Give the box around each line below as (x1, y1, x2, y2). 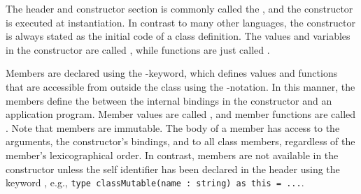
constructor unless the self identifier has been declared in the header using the (6, 161, 340, 176)
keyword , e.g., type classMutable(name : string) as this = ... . (6, 175, 304, 190)
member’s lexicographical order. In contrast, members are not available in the (6, 147, 339, 162)
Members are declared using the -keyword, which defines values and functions (6, 66, 338, 80)
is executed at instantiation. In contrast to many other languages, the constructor (6, 15, 355, 29)
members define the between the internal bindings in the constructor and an (6, 93, 332, 107)
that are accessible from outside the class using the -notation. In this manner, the (6, 79, 355, 94)
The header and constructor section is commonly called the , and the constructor (6, 1, 353, 15)
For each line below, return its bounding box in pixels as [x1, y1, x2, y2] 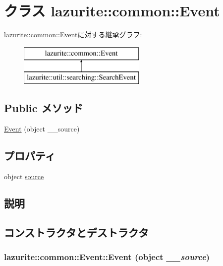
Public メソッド [4, 100, 83, 116]
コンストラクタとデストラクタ [4, 224, 149, 240]
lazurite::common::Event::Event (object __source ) [4, 250, 210, 263]
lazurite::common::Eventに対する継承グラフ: [4, 29, 142, 40]
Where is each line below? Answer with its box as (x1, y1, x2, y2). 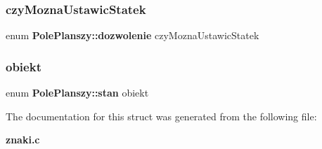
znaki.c (6, 132, 40, 147)
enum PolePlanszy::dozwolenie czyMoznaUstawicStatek (6, 28, 259, 43)
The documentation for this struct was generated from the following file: (6, 108, 317, 123)
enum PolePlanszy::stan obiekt (6, 85, 149, 100)
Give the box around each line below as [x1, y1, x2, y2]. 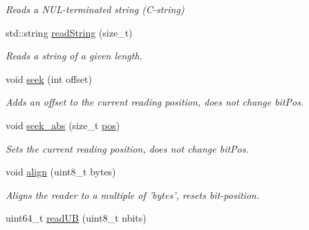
§
INSTRUCTIONS TO FOLLOW:
Wherever the word "contrast" turns up in the material, copy the whole line.

RESPONSE BOX:
member’s lexicographical order. In contrast, members are not available in the (6, 147, 339, 162)
is executed at instantiation. In contrast to many other languages, the constructor (6, 15, 355, 29)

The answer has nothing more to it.